* **WORK TASK**:
The result should be every line of the listing that contains "Arlington".

* **DATA EXCERPTS**:
========================================

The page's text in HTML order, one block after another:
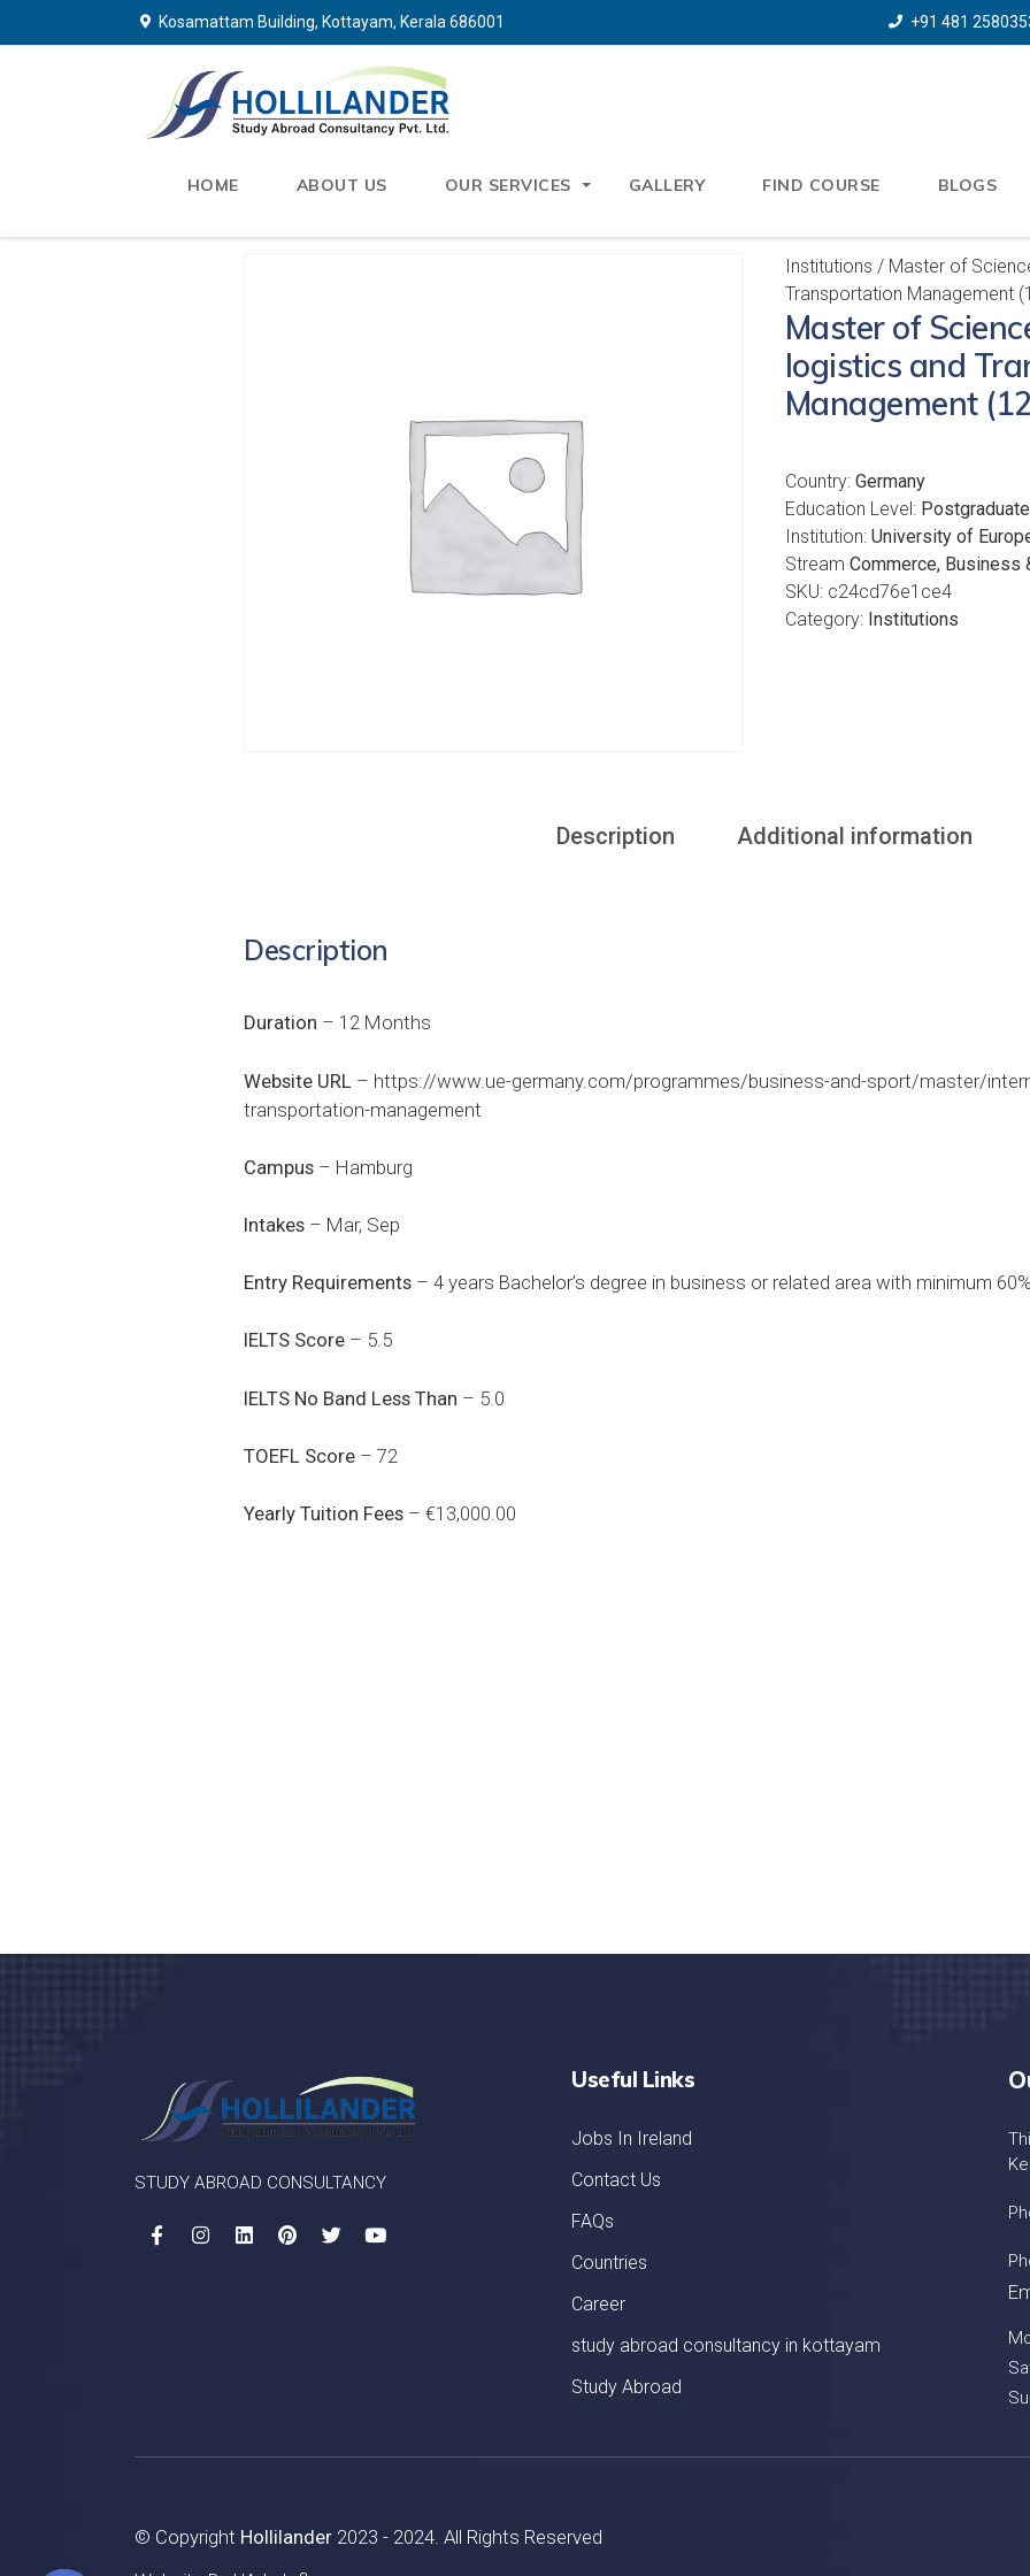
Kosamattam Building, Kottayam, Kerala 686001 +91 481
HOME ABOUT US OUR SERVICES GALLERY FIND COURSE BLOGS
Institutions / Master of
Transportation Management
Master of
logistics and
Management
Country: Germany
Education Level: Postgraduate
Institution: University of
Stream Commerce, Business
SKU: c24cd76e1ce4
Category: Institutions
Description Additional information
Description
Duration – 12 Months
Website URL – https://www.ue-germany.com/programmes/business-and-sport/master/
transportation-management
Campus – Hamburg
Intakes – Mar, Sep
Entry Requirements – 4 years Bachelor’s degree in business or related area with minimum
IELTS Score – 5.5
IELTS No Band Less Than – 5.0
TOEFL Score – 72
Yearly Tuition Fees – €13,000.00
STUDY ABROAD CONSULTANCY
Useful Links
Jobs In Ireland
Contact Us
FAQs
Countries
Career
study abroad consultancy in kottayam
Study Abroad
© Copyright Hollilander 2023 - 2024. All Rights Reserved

========================================

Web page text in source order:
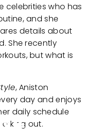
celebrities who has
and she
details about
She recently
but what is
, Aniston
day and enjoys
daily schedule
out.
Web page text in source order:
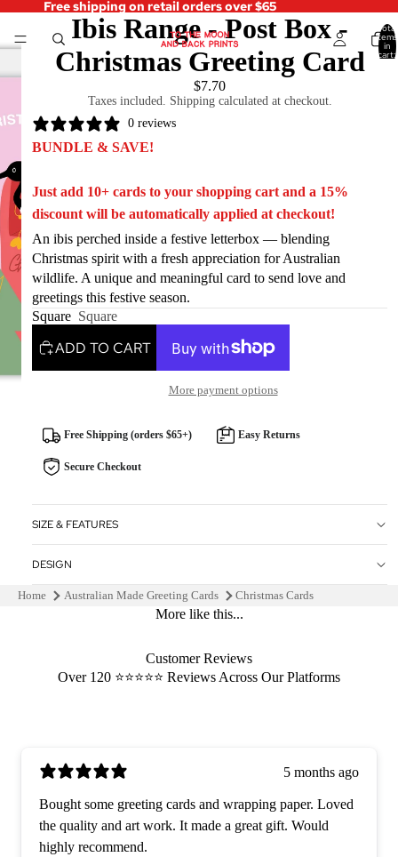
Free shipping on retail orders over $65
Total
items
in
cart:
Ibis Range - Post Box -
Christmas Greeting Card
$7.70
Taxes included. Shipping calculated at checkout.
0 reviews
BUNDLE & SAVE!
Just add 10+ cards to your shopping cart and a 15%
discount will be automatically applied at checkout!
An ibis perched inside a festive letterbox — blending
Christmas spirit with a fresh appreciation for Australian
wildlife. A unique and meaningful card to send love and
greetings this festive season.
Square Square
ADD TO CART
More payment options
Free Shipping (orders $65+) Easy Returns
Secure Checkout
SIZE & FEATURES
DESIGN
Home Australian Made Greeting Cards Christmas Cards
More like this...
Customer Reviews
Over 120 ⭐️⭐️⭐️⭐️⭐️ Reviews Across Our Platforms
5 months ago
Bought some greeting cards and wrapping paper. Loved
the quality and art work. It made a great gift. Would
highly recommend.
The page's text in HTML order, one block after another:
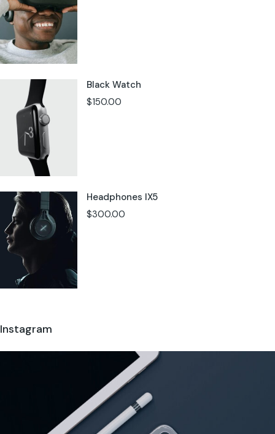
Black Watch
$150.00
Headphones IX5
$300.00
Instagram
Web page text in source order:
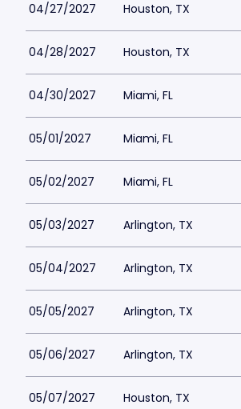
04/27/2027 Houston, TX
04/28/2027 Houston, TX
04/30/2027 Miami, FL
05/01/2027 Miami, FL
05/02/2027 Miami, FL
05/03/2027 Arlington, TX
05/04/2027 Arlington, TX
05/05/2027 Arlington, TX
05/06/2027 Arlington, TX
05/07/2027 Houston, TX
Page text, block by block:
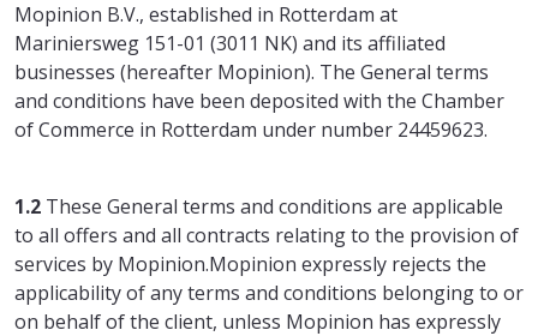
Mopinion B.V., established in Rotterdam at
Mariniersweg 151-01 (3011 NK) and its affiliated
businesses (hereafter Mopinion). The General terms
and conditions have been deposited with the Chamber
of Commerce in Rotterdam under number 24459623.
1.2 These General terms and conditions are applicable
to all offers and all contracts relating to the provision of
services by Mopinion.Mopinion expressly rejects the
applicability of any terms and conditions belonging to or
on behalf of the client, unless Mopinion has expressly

========================================

* **EXPECTED ANSWER**:
05/03/2027 Arlington, TX
05/04/2027 Arlington, TX
05/05/2027 Arlington, TX
05/06/2027 Arlington, TX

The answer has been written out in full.